**DATASET RECORDS**
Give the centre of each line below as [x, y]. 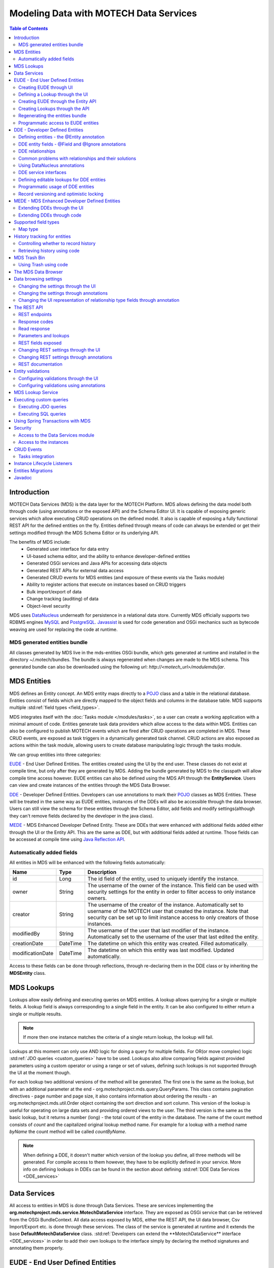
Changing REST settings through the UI [59, 350]
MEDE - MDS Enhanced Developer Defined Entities [67, 201]
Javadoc [23, 478]
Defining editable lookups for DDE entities [62, 180]
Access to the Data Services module [57, 435]
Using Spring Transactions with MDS [52, 421]
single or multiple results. [36, 1014]
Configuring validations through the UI [58, 378]
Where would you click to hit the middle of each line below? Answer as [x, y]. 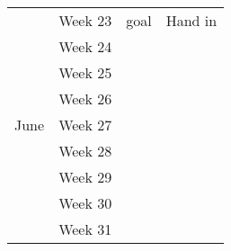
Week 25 [85, 72]
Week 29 [85, 177]
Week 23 [85, 20]
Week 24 [85, 46]
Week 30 [85, 203]
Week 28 [85, 151]
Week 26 [85, 99]
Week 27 [85, 125]
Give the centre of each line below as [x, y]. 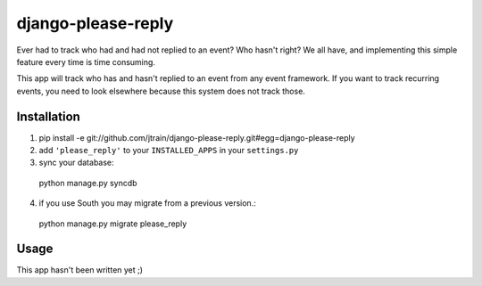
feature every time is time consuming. [86, 61]
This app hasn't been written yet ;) [79, 270]
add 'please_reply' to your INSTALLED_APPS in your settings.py [169, 151]
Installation [48, 116]
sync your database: [77, 163]
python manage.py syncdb [88, 183]
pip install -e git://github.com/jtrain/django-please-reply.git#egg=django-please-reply [197, 137]
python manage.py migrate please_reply [113, 224]
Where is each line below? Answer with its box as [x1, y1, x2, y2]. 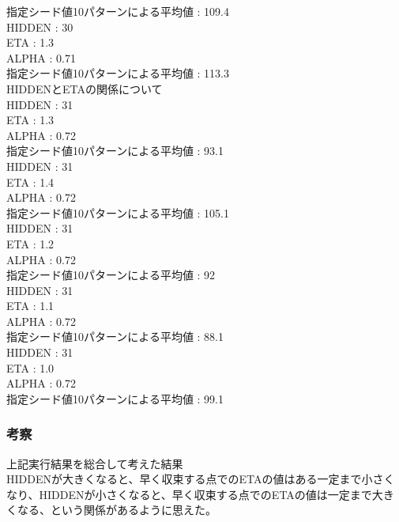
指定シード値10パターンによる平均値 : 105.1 [6, 204, 229, 221]
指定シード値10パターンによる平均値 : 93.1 [6, 142, 224, 159]
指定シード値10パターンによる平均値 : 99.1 [6, 390, 224, 407]
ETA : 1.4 [6, 173, 55, 190]
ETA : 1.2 [6, 235, 55, 252]
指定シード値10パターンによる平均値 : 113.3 [6, 65, 229, 81]
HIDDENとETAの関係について [6, 80, 163, 96]
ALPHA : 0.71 [6, 49, 76, 66]
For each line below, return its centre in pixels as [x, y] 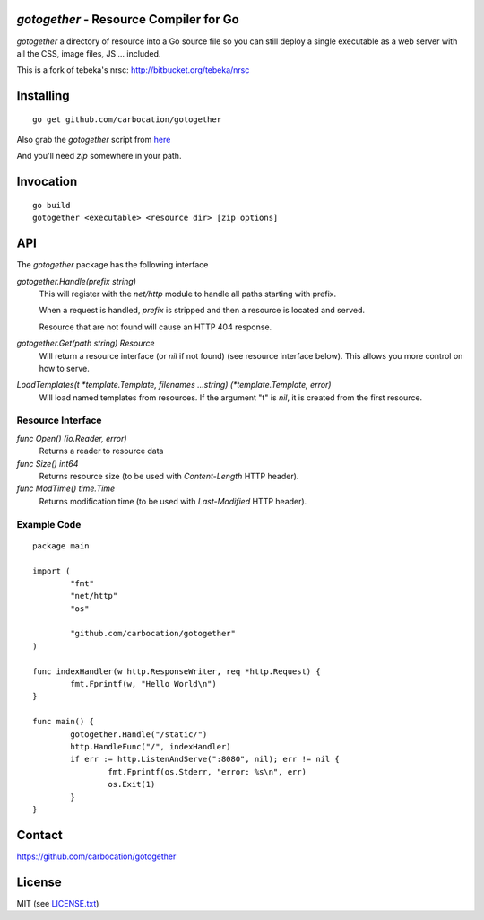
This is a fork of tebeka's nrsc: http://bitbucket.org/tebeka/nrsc [133, 70]
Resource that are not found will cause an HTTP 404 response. [156, 327]
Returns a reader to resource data [101, 451]
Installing [43, 96]
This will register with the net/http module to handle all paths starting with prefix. [187, 294]
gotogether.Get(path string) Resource [86, 343]
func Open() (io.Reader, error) [72, 438]
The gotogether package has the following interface [112, 265]
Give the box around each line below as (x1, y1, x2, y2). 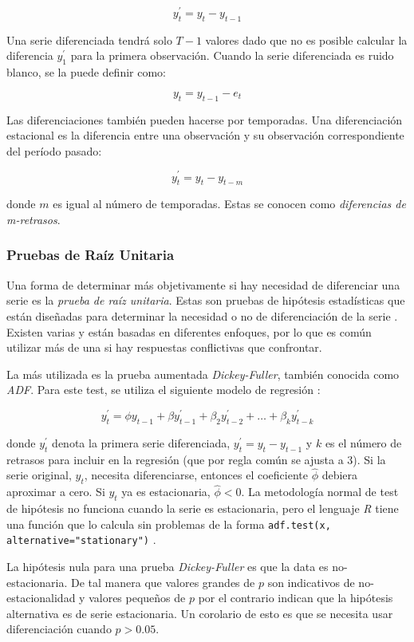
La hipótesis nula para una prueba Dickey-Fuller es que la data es (6, 558, 329, 575)
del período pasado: (6, 142, 102, 159)
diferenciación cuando (6, 620, 112, 637)
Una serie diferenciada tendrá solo (6, 31, 172, 48)
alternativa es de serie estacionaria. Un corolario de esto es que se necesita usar (6, 605, 393, 621)
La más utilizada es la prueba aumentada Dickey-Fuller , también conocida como (6, 365, 400, 382)
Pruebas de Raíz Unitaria (6, 245, 175, 265)
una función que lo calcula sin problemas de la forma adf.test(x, (6, 515, 331, 532)
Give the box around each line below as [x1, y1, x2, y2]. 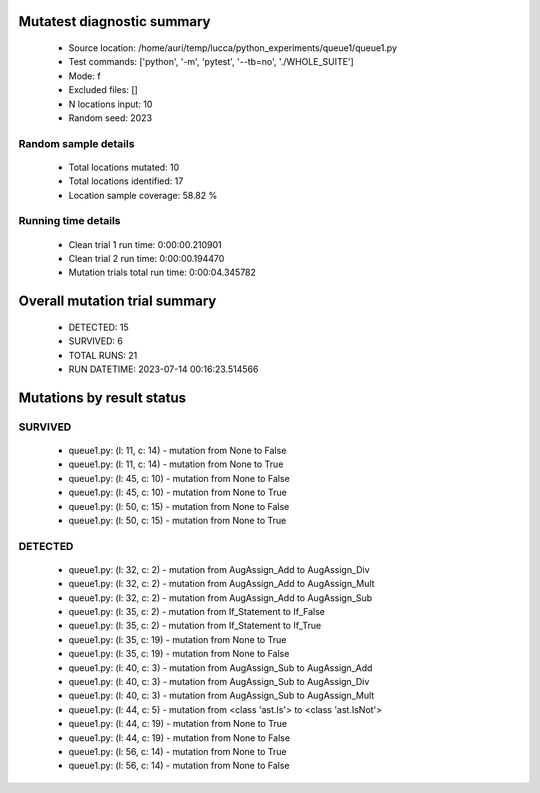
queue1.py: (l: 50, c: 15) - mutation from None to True [68, 514, 287, 526]
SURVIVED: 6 [68, 335, 124, 347]
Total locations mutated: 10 [68, 161, 180, 173]
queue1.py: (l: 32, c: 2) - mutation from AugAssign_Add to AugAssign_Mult [68, 578, 375, 590]
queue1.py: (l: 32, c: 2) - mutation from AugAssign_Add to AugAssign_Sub [68, 591, 373, 604]
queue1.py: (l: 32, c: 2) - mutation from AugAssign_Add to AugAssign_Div [68, 563, 370, 575]
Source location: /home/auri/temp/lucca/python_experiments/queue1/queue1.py [68, 42, 398, 54]
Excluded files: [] [68, 84, 139, 96]
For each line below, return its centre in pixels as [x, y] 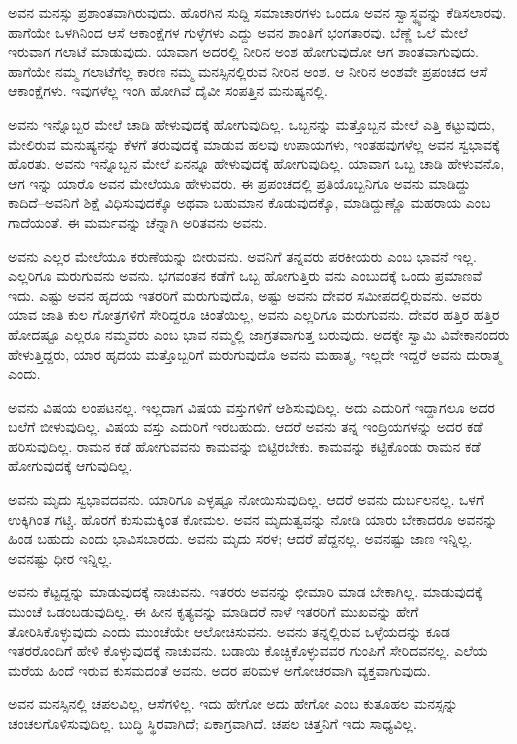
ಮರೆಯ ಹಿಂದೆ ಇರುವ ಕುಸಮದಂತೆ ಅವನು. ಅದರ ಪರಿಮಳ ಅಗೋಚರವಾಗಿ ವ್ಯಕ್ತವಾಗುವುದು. [219, 669]
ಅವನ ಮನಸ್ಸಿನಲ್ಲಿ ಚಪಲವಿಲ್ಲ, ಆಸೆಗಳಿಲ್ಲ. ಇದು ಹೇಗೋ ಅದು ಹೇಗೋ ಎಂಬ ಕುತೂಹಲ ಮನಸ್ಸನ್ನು [233, 703]
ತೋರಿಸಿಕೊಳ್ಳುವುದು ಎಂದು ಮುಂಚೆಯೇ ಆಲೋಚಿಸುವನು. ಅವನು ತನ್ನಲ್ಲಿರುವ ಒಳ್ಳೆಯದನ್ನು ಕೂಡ [229, 630]
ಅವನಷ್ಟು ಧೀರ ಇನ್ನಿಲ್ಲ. [60, 557]
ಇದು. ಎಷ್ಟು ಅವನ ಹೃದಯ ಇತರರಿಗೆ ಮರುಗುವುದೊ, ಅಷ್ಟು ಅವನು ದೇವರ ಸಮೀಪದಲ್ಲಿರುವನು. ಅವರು [245, 294]
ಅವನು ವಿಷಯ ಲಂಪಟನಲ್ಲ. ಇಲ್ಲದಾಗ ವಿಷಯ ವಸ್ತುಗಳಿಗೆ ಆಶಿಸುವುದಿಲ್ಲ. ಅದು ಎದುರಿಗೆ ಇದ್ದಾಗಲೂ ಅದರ [251, 406]
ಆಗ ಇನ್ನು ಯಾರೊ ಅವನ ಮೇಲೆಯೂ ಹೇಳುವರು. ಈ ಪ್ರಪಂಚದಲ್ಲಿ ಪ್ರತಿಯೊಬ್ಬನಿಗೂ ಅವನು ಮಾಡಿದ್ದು [239, 182]
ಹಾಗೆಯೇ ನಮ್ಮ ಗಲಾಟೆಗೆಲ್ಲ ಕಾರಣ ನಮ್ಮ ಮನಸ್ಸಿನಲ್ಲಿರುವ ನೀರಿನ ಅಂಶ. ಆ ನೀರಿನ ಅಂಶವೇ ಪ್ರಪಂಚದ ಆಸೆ [248, 70]
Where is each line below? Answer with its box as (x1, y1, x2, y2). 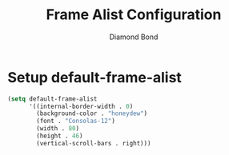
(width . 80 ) (36, 125, 80, 133)
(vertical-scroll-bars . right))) (36, 139, 151, 147)
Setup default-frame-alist (7, 68, 182, 86)
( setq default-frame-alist (7, 94, 98, 103)
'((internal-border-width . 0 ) (28, 102, 134, 110)
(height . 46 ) (36, 132, 83, 141)
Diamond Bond (109, 32, 159, 42)
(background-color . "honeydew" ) (36, 109, 148, 117)
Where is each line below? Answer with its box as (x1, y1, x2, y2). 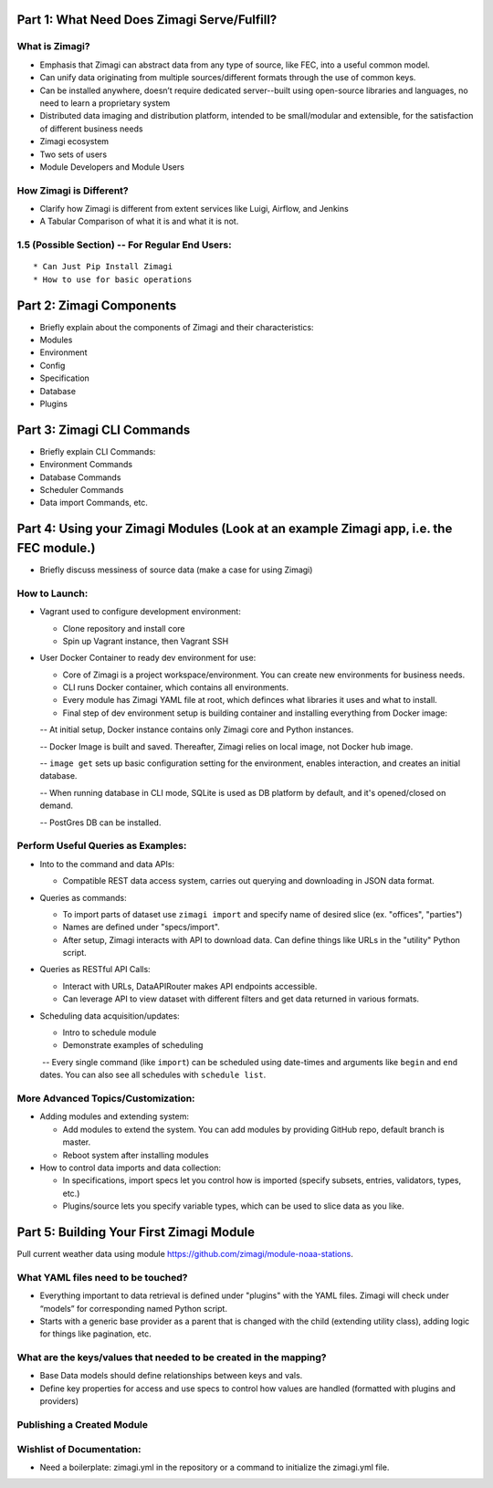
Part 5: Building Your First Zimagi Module (16, 1224, 256, 1240)
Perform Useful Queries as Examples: (16, 840, 187, 853)
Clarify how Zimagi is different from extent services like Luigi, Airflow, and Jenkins (39, 204, 349, 215)
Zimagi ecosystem (39, 136, 110, 147)
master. (62, 1137, 91, 1147)
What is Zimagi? (16, 40, 90, 53)
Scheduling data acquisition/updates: (39, 1010, 180, 1022)
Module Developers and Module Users (39, 161, 184, 173)
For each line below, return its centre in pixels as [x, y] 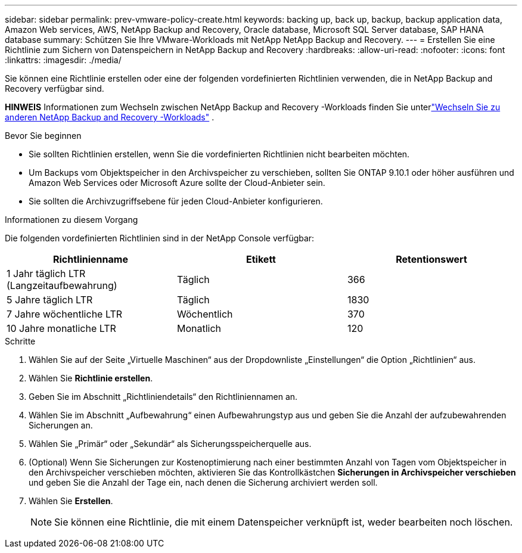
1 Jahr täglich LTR [46, 274]
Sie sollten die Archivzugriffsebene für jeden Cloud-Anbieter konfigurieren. [176, 201]
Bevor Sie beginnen [43, 136]
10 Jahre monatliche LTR [61, 328]
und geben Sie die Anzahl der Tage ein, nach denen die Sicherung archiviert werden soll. [203, 482]
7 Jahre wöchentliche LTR [65, 314]
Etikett [261, 259]
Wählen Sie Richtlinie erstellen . [91, 378]
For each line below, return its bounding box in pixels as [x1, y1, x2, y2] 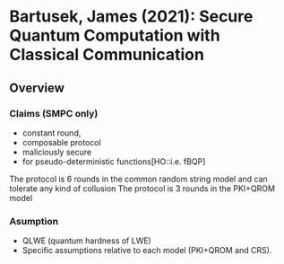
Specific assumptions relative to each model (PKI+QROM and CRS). [22, 245, 272, 256]
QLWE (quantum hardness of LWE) [22, 235, 152, 246]
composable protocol [22, 136, 101, 147]
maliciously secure [22, 146, 92, 157]
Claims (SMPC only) [9, 107, 99, 119]
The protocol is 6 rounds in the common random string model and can [9, 173, 269, 184]
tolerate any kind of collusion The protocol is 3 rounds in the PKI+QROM [9, 182, 276, 194]
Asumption [9, 215, 59, 227]
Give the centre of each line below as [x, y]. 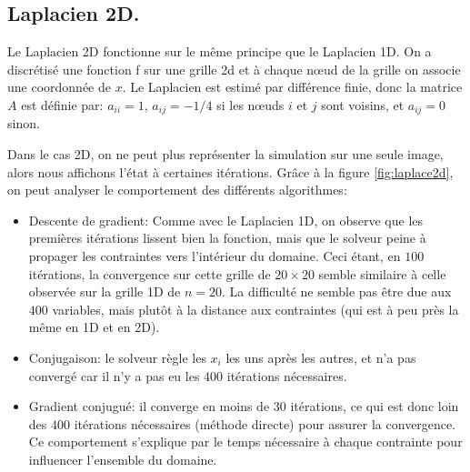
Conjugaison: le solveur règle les [117, 357]
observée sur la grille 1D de [105, 291]
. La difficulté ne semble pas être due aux [337, 291]
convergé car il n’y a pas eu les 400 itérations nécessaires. [188, 375]
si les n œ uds [250, 104]
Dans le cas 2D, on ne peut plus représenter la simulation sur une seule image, [225, 154]
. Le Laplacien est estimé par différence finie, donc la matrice [292, 87]
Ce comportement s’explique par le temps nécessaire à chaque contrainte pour [245, 442]
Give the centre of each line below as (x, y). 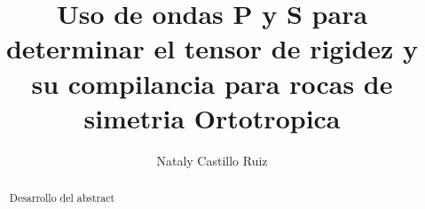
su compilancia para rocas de (212, 83)
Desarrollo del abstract (62, 198)
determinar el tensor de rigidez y (212, 48)
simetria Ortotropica (212, 117)
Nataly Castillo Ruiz (212, 160)
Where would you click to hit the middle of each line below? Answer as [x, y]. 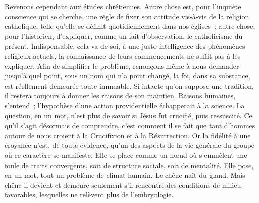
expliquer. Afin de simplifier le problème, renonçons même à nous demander [122, 66]
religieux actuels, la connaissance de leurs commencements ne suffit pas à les [123, 55]
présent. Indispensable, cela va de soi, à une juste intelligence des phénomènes [125, 46]
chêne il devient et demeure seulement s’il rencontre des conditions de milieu [123, 185]
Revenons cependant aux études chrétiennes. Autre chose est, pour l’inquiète [123, 6]
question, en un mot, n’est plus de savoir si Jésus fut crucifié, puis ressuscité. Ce [128, 115]
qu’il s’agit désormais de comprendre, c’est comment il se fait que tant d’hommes [130, 125]
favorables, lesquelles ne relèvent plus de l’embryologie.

**AIM OF THE EXERCISE**
Above are the records; please give again, exactly and in full, only the lines that run from the line with "alternativa es de" through the line with "Perform Useful Queries", with no pictures.

**FINAL ANSWER**
alternativa es de serie estacionaria. Un corolario de esto es que se necesita usar (6, 605, 393, 621)
La más utilizada es la prueba aumentada Dickey-Fuller , también conocida como (6, 365, 400, 382)
Pruebas de Raíz Unitaria (6, 245, 175, 265)
una función que lo calcula sin problemas de la forma adf.test(x, (6, 515, 331, 532)
Give the box around each line below as [x1, y1, x2, y2]. 
queue1.py: (l: 50, c: 15) - mutation from None to True [68, 514, 287, 526]
SURVIVED: 6 [68, 335, 124, 347]
Total locations mutated: 10 [68, 161, 180, 173]
queue1.py: (l: 32, c: 2) - mutation from AugAssign_Add to AugAssign_Mult [68, 578, 375, 590]
queue1.py: (l: 32, c: 2) - mutation from AugAssign_Add to AugAssign_Sub [68, 591, 373, 604]
queue1.py: (l: 32, c: 2) - mutation from AugAssign_Add to AugAssign_Div [68, 563, 370, 575]
Source location: /home/auri/temp/lucca/python_experiments/queue1/queue1.py [68, 42, 398, 54]
Excluded files: [] [68, 84, 139, 96]
For each line below, return its centre in pixels as [x, y] 
ಮರೆಯ ಹಿಂದೆ ಇರುವ ಕುಸಮದಂತೆ ಅವನು. ಅದರ ಪರಿಮಳ ಅಗೋಚರವಾಗಿ ವ್ಯಕ್ತವಾಗುವುದು. [219, 669]
ಅವನ ಮನಸ್ಸಿನಲ್ಲಿ ಚಪಲವಿಲ್ಲ, ಆಸೆಗಳಿಲ್ಲ. ಇದು ಹೇಗೋ ಅದು ಹೇಗೋ ಎಂಬ ಕುತೂಹಲ ಮನಸ್ಸನ್ನು [233, 703]
ತೋರಿಸಿಕೊಳ್ಳುವುದು ಎಂದು ಮುಂಚೆಯೇ ಆಲೋಚಿಸುವನು. ಅವನು ತನ್ನಲ್ಲಿರುವ ಒಳ್ಳೆಯದನ್ನು ಕೂಡ [229, 630]
ಅವನಷ್ಟು ಧೀರ ಇನ್ನಿಲ್ಲ. [60, 557]
ಇದು. ಎಷ್ಟು ಅವನ ಹೃದಯ ಇತರರಿಗೆ ಮರುಗುವುದೊ, ಅಷ್ಟು ಅವನು ದೇವರ ಸಮೀಪದಲ್ಲಿರುವನು. ಅವರು [245, 294]
ಅವನು ವಿಷಯ ಲಂಪಟನಲ್ಲ. ಇಲ್ಲದಾಗ ವಿಷಯ ವಸ್ತುಗಳಿಗೆ ಆಶಿಸುವುದಿಲ್ಲ. ಅದು ಎದುರಿಗೆ ಇದ್ದಾಗಲೂ ಅದರ [251, 406]
ಆಗ ಇನ್ನು ಯಾರೊ ಅವನ ಮೇಲೆಯೂ ಹೇಳುವರು. ಈ ಪ್ರಪಂಚದಲ್ಲಿ ಪ್ರತಿಯೊಬ್ಬನಿಗೂ ಅವನು ಮಾಡಿದ್ದು [239, 182]
ಹಾಗೆಯೇ ನಮ್ಮ ಗಲಾಟೆಗೆಲ್ಲ ಕಾರಣ ನಮ್ಮ ಮನಸ್ಸಿನಲ್ಲಿರುವ ನೀರಿನ ಅಂಶ. ಆ ನೀರಿನ ಅಂಶವೇ ಪ್ರಪಂಚದ ಆಸೆ [248, 70]
Where is each line below? Answer with its box as (x1, y1, x2, y2). 
(width . 80 ) (36, 125, 80, 133)
(vertical-scroll-bars . right))) (36, 139, 151, 147)
Setup default-frame-alist (7, 68, 182, 86)
( setq default-frame-alist (7, 94, 98, 103)
'((internal-border-width . 0 ) (28, 102, 134, 110)
(height . 46 ) (36, 132, 83, 141)
Diamond Bond (109, 32, 159, 42)
(background-color . "honeydew" ) (36, 109, 148, 117)
Where is each line below? Answer with its box as (x1, y1, x2, y2). 
Part 5: Building Your First Zimagi Module (16, 1224, 256, 1240)
Perform Useful Queries as Examples: (16, 840, 187, 853)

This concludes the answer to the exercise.